** Data to process follows **

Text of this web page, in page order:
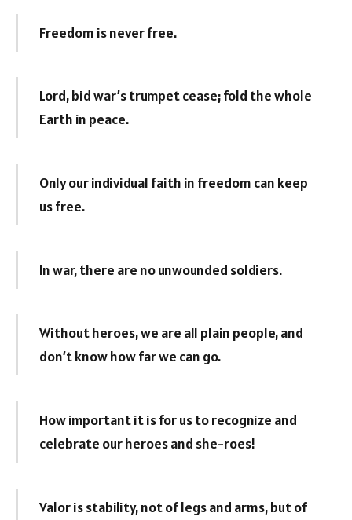
Freedom is never free.
Lord, bid war’s trumpet cease; fold the whole
Earth in peace.
Only our individual faith in freedom can keep
us free.
In war, there are no unwounded soldiers.
Without heroes, we are all plain people, and
don’t know how far we can go.
How important it is for us to recognize and
celebrate our heroes and she-roes!
Valor is stability, not of legs and arms, but of

** End of Data to process **

Throughout the data above, report every line that contains the string "heroes".

Without heroes, we are all plain people, and
celebrate our heroes and she-roes!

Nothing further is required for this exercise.